The hot new sex toy of the summer: sliding glass doors.
Hot new sex toy of the summer: sliding glass doors. LSOphoto/Getty Images

Are gay guys hooking up with randos on Grindr this Pride? Depends on who you ask.

"Luckily I really like jerking off and doing it with other people. While I haven't been doing it a lot, I have done it some," says Luke, a 40-year-old former engineer living in the suburbs of Seattle.

Luke lives in a house that has a kitchen/living room wall that's all windows, with a sliding glass door. "Early on in the COVID crisis I had a friend come over and did not even go outside. He was under the awning on my patio and we just jerked off for each other, and came all over both sides of the window. And then he went home and I had a lot of come to clean up. It was super hot. It was crazy hot."

But Luke says he's not hooking up with randos. "Not a lot of new people in the sex realm," he says.

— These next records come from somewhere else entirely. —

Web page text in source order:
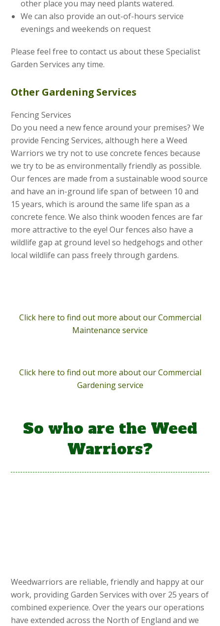
other place you may need plants watered.
We can also provide an out-of-hours service
evenings and weekends on request
Please feel free to contact us about these Specialist
Garden Services any time.
Other Gardening Services
Fencing Services
Do you need a new fence around your premises? We
provide Fencing Services, although here a Weed
Warriors we try not to use concrete fences because
we try to be as environmentally friendly as possible.
Our fences are made from a sustainable wood source
and have an in-ground life span of between 10 and
15 years, which is around the same life span as a
concrete fence. We also think wooden fences are far
more attractive to the eye! Our fences also have a
wildlife gap at ground level so hedgehogs and other
local wildlife can pass freely through gardens.
Click here to find out more about our Commercial
Maintenance service
Click here to find out more about our Commercial
Gardening service
So who are the Weed
Warriors?
Weedwarriors are reliable, friendly and happy at our
work, providing Garden Services with over 25 years of
combined experience. Over the years our operations
have extended across the North of England and we
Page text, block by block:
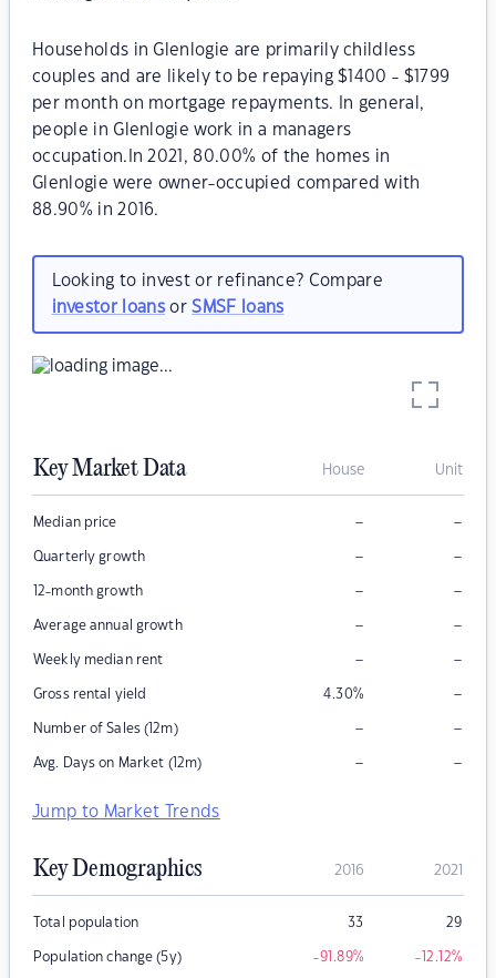
Households in Glenlogie are primarily childless
couples and are likely to be repaying $1400 - $1799
per month on mortgage repayments. In general,
people in Glenlogie work in a managers
occupation.In 2021, 80.00% of the homes in
Glenlogie were owner-occupied compared with
88.90% in 2016.
Looking to invest or refinance? Compare
investor loansorSMSF loans
Key Market Data House Unit
Median price – –
Quarterly growth – –
12-month growth – –
Average annual growth – –
Weekly median rent – –
Gross rental yield 4.30% –
Number of Sales (12m) – –
Avg. Days on Market (12m) – –
Jump to Market Trends
Key Demographics 2016 2021
Total population 33 29
Population change (5y) -91.89% -12.12%
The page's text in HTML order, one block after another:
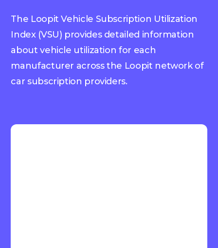
The Loopit Vehicle Subscription Utilization
Index (VSU) provides detailed information
about vehicle utilization for each
manufacturer across the Loopit network of
car subscription providers.
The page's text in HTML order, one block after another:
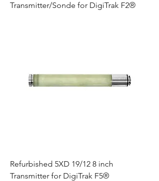
Transmitter/Sonde for DigiTrak F2®
Refurbished 5XD 19/12 8 inch
Transmitter for DigiTrak F5®
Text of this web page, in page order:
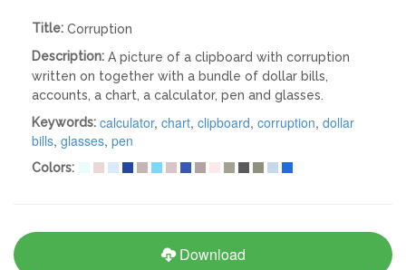
Title: Corruption
Description: A picture of a clipboard with corruption
written on together with a bundle of dollar bills,
accounts, a chart, a calculator, pen and glasses.
Keywords: calculator, chart, clipboard, corruption, dollar
bills, glasses, pen
Colors:
Download
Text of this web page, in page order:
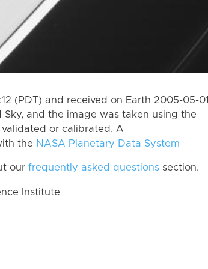
(PDT) and received on Earth 2005-05-01
and the image was taken using the
validated or calibrated. A
the NASA Planetary Data System
our frequently asked questions section.
Institute
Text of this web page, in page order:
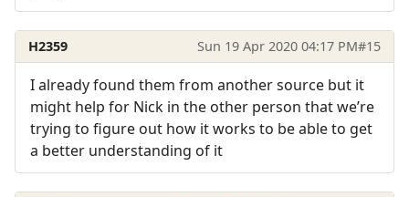
H2359 Sun 19 Apr 2020 04:17 PM#15
I already found them from another source but it
might help for Nick in the other person that we’re
trying to figure out how it works to be able to get
a better understanding of it
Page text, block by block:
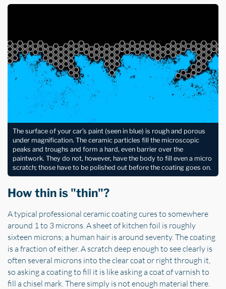
The surface of your car's paint (seen in blue) is rough and porous
under magnification. The ceramic particles fill the microscopic
peaks and troughs and form a hard, even barrier over the
paintwork. They do not, however, have the body to fill even a micro
scratch; those have to be polished out before the coating goes on.
How thin is "thin"?
A typical professional ceramic coating cures to somewhere
around 1 to 3 microns. A sheet of kitchen foil is roughly
sixteen microns; a human hair is around seventy. The coating
is a fraction of either. A scratch deep enough to see clearly is
often several microns into the clear coat or right through it,
so asking a coating to fill it is like asking a coat of varnish to
fill a chisel mark. There simply is not enough material there.
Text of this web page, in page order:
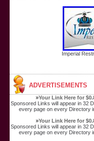
Imperial
ADVERTISEMENTS
»Your Link Here for
Sponsored Links will appear in 32
every page on every Directory
»Your Link Here for
Sponsored Links will appear in 32
every page on every Directory

And he's not doing any butt sex.

"The hookups I've had are with friends, hookups I've had before, and we will enjoy jerking off together, or on each other." As he's gotten more comfortable with the idea of the low risk of transmission outdoors, he's gotten bolder about jacking off without the glass door between him and his jack-off partners. But he still does all this jacking off in his backyard, ideally six feet away from whichever buddy is with him.

He also says he's sexting more. "I send out way more explicit pictures and videos now. I give fewer fucks now." He adds that, at least among people he knows, all of whom are working at home right now, "Everybody's jerking off all day. And that's interesting."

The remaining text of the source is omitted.